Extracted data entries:
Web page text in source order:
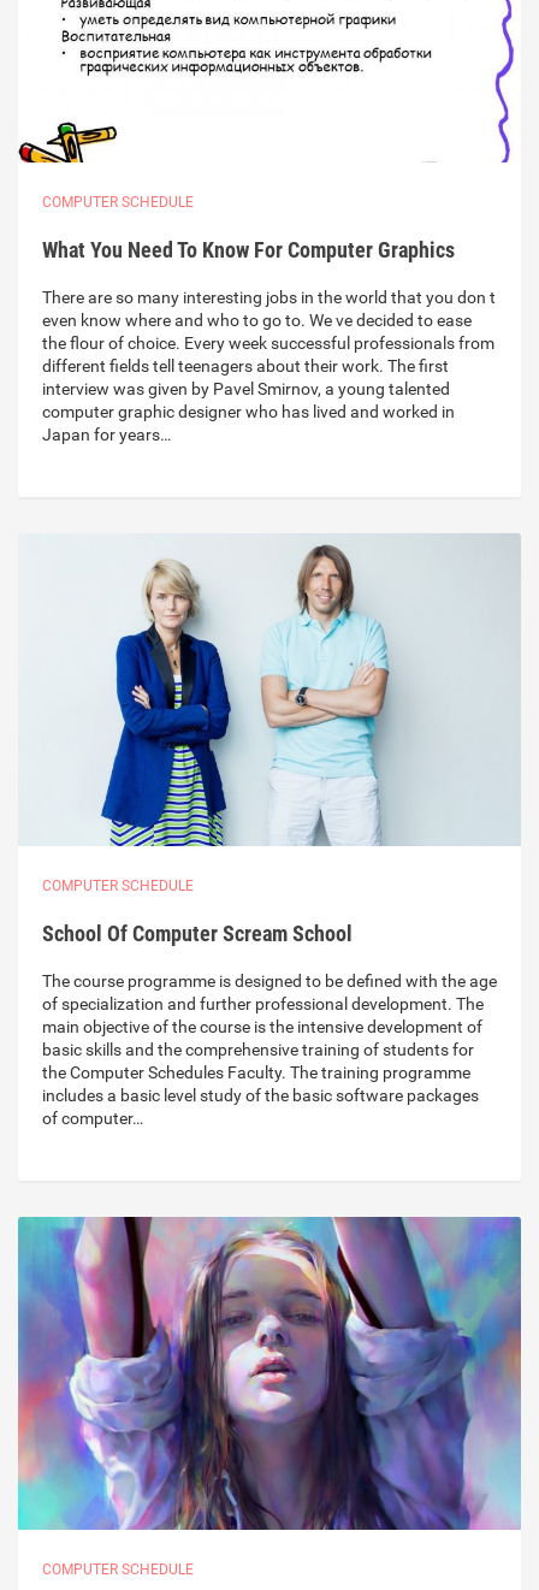
COMPUTER SCHEDULE
What You Need To Know For Computer Graphics
There are so many interesting jobs in the world that you don t
even know where and who to go to. We ve decided to ease
the flour of choice. Every week successful professionals from
different fields tell teenagers about their work. The first
interview was given by Pavel Smirnov, a young talented
computer graphic designer who has lived and worked in
Japan for years…
COMPUTER SCHEDULE
School Of Computer Scream School
The course programme is designed to be defined with the age
of specialization and further professional development. The
main objective of the course is the intensive development of
basic skills and the comprehensive training of students for
the Computer Schedules Faculty. The training programme
includes a basic level study of the basic software packages
of computer…
COMPUTER SCHEDULE

> _Assignment_
Nothing should appear in the answer except the lines from the one with "School Of Computer Scream School" through the final line of the records, written exactly.

> _Answer box_
School Of Computer Scream School
The course programme is designed to be defined with the age
of specialization and further professional development. The
main objective of the course is the intensive development of
basic skills and the comprehensive training of students for
the Computer Schedules Faculty. The training programme
includes a basic level study of the basic software packages
of computer…
COMPUTER SCHEDULE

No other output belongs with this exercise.